PROBLEM TO SOLVE
Below are some records. Write out exactly their lines from the one with "India's Apollo Hospitals" through the one with "The US Navy Removed the Stealth Zumwalt", and leave the pictures behind.

Stored records

────────────────────

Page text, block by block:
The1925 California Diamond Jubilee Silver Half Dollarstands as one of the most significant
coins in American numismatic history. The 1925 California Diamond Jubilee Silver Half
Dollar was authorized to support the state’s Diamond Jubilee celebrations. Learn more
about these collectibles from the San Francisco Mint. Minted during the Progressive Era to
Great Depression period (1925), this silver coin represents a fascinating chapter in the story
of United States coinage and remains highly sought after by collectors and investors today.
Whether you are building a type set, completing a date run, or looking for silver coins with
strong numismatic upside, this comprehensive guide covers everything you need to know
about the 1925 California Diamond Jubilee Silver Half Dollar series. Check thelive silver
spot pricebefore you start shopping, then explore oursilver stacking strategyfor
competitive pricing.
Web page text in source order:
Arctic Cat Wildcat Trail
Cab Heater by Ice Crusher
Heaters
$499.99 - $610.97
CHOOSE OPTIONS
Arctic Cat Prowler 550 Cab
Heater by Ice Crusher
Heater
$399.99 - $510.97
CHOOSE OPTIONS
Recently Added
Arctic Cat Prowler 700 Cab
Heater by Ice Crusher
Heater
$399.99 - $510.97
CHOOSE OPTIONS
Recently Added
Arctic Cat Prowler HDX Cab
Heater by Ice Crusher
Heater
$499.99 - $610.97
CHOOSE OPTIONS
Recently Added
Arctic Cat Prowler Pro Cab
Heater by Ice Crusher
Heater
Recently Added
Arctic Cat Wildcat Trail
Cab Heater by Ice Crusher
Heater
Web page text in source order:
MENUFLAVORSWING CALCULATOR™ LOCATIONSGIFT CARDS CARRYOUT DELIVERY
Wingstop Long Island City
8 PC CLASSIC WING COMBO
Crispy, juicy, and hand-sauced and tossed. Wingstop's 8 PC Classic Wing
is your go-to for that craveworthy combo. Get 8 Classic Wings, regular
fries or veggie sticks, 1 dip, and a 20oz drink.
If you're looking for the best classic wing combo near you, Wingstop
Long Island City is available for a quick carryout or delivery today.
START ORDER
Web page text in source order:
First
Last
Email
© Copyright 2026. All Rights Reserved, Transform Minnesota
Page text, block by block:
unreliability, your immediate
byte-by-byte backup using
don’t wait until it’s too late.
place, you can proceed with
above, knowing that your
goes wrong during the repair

────────────────────

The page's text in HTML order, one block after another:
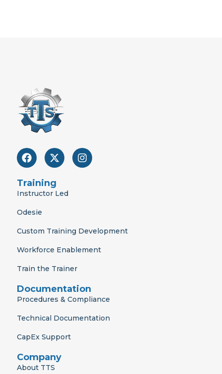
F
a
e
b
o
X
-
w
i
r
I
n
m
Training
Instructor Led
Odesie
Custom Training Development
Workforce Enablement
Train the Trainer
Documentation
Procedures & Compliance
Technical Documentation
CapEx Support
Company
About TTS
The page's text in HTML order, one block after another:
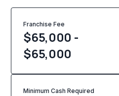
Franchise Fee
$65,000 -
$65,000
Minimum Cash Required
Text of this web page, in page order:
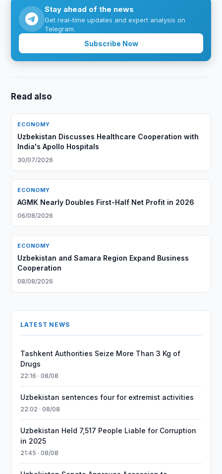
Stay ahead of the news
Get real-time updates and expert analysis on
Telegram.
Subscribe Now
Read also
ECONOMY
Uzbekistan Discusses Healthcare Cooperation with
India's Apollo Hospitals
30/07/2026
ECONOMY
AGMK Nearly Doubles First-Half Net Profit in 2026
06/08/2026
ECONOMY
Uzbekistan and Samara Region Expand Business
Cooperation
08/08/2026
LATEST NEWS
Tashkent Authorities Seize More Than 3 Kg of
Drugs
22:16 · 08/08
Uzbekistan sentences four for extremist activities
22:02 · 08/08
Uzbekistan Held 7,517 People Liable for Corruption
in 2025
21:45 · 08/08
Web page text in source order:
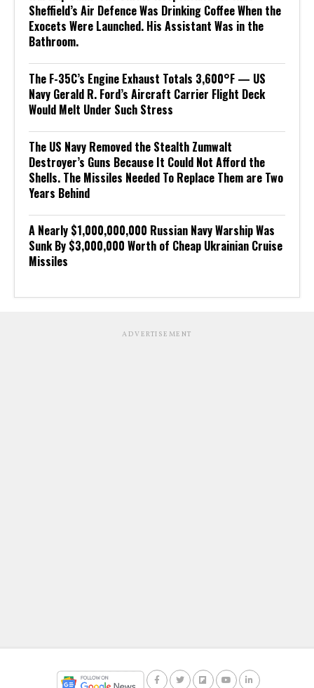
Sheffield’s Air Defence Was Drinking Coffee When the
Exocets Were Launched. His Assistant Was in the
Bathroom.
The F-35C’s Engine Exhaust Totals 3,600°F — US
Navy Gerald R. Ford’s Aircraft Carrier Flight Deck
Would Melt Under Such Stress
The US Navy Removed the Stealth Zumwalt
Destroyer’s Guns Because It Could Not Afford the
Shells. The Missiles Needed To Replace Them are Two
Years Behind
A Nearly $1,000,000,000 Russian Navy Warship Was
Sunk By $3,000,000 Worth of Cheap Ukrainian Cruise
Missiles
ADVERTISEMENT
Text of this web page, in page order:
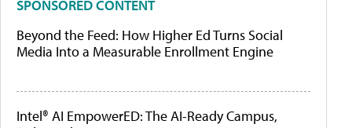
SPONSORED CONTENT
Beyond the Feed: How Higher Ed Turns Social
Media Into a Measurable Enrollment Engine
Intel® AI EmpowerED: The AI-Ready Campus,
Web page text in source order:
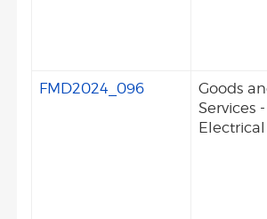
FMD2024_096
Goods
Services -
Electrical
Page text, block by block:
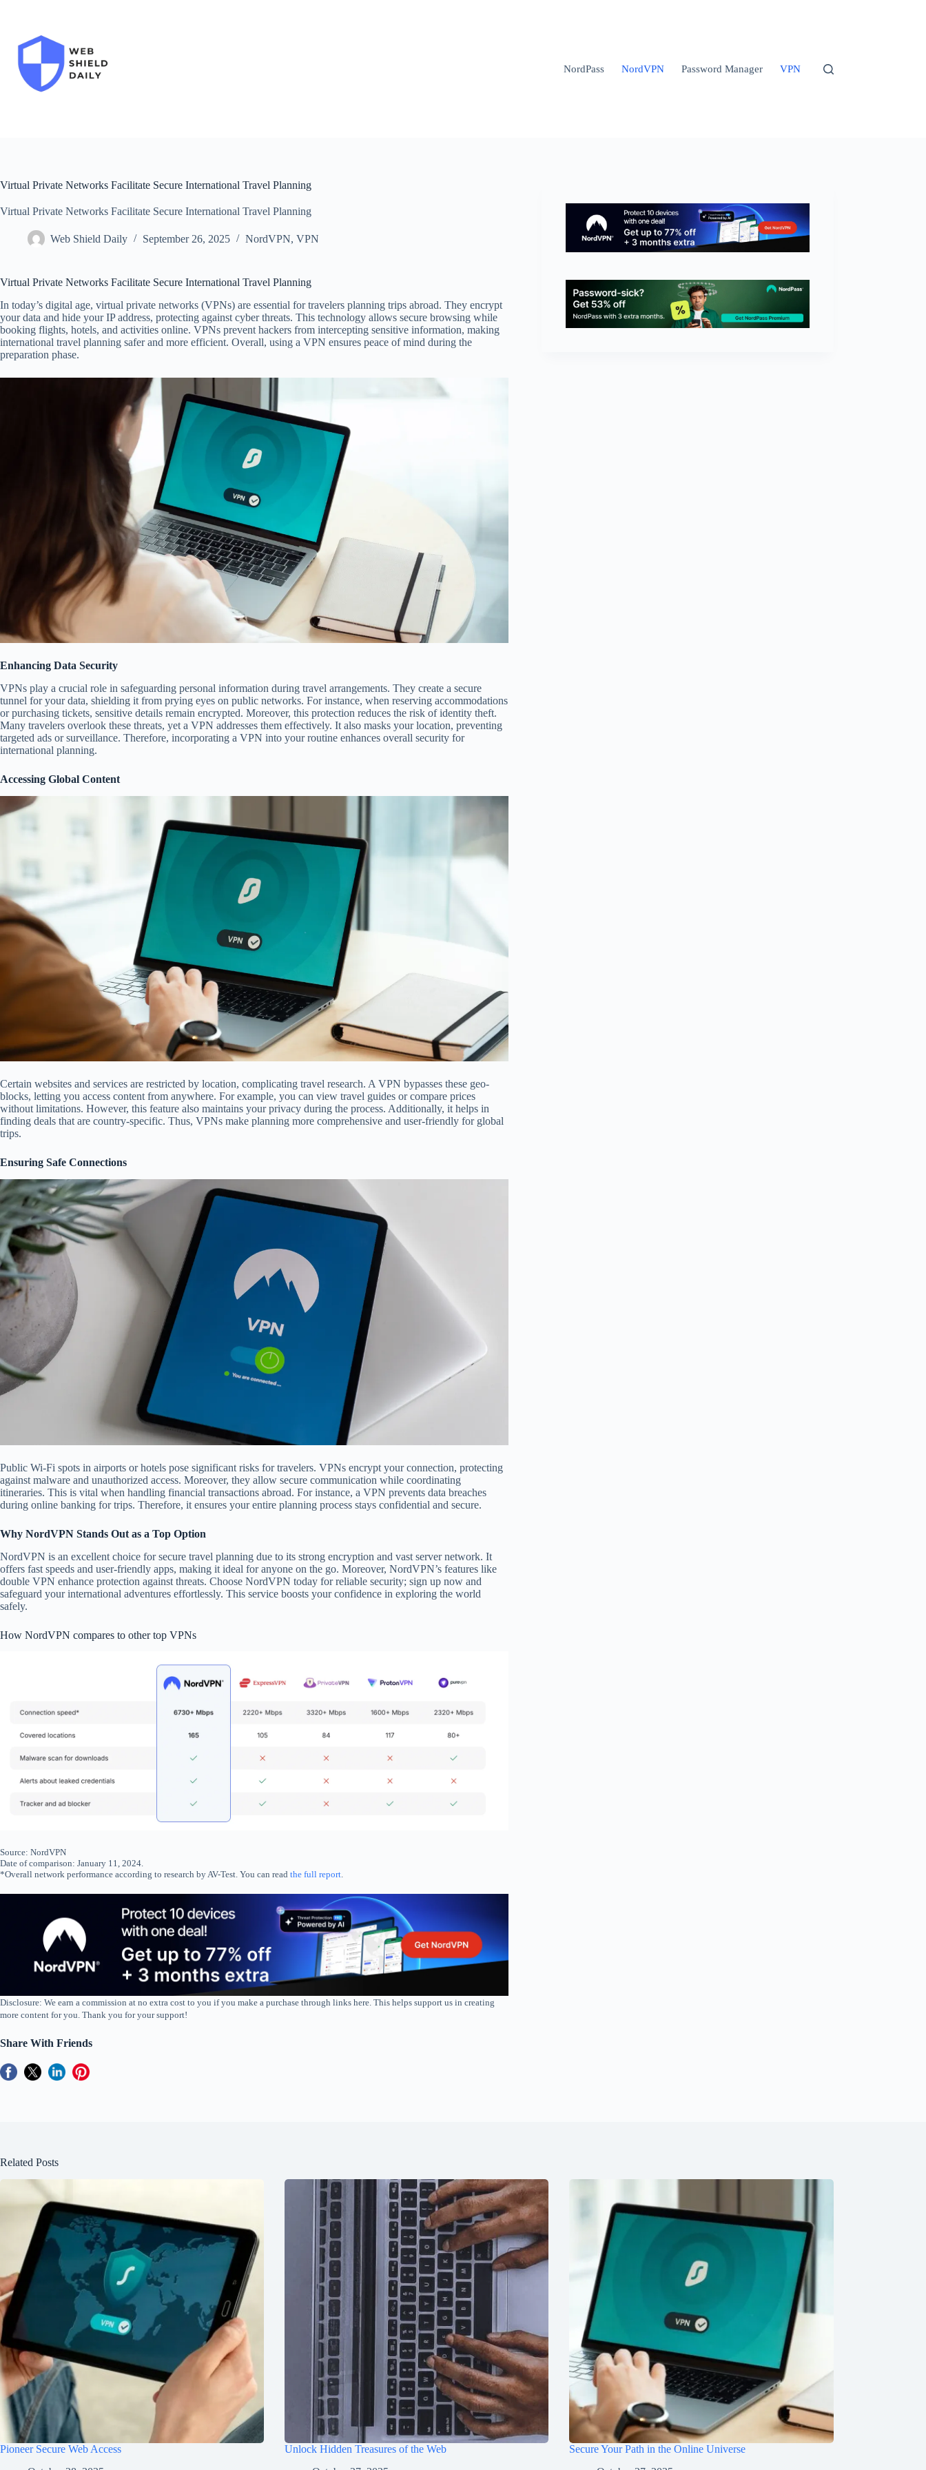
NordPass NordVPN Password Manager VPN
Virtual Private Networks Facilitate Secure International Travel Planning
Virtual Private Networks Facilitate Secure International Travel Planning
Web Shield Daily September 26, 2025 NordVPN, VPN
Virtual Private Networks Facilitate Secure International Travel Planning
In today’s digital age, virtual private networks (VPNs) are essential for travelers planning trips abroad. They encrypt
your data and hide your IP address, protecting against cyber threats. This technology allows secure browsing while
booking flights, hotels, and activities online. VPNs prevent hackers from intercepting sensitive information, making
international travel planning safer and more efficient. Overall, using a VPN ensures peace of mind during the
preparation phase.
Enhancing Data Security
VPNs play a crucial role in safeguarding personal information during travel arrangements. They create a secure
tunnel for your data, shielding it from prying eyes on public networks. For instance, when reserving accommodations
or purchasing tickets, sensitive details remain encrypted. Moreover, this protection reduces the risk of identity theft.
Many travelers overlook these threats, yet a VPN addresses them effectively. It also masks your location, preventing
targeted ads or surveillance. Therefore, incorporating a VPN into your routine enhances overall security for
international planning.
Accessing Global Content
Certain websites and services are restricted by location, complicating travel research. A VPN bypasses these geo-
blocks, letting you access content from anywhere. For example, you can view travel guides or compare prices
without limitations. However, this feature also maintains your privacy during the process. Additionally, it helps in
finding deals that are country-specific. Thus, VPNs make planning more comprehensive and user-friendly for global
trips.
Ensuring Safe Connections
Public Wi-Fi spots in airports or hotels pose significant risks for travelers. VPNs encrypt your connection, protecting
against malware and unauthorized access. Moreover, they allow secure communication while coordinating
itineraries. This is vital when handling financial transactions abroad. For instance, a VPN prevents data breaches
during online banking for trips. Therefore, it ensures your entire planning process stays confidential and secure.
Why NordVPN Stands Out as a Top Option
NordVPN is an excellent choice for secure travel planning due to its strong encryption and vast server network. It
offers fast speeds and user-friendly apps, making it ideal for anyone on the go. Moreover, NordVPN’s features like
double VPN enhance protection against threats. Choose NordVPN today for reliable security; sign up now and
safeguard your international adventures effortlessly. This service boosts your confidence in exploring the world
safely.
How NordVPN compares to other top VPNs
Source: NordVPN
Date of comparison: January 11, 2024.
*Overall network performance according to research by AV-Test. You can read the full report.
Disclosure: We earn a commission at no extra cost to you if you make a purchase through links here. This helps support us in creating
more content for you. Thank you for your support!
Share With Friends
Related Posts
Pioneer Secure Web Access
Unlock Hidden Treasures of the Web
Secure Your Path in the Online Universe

────────────────────

ANSWER TO THE PROBLEM
India's Apollo Hospitals
30/07/2026
ECONOMY
AGMK Nearly Doubles First-Half Net Profit in 2026
06/08/2026
ECONOMY
Uzbekistan and Samara Region Expand Business
Cooperation
08/08/2026
LATEST NEWS
Tashkent Authorities Seize More Than 3 Kg of
Drugs
22:16 · 08/08
Uzbekistan sentences four for extremist activities
22:02 · 08/08
Uzbekistan Held 7,517 People Liable for Corruption
in 2025
21:45 · 08/08
Web page text in source order:
Sheffield’s Air Defence Was Drinking Coffee When the
Exocets Were Launched. His Assistant Was in the
Bathroom.
The F-35C’s Engine Exhaust Totals 3,600°F — US
Navy Gerald R. Ford’s Aircraft Carrier Flight Deck
Would Melt Under Such Stress
The US Navy Removed the Stealth Zumwalt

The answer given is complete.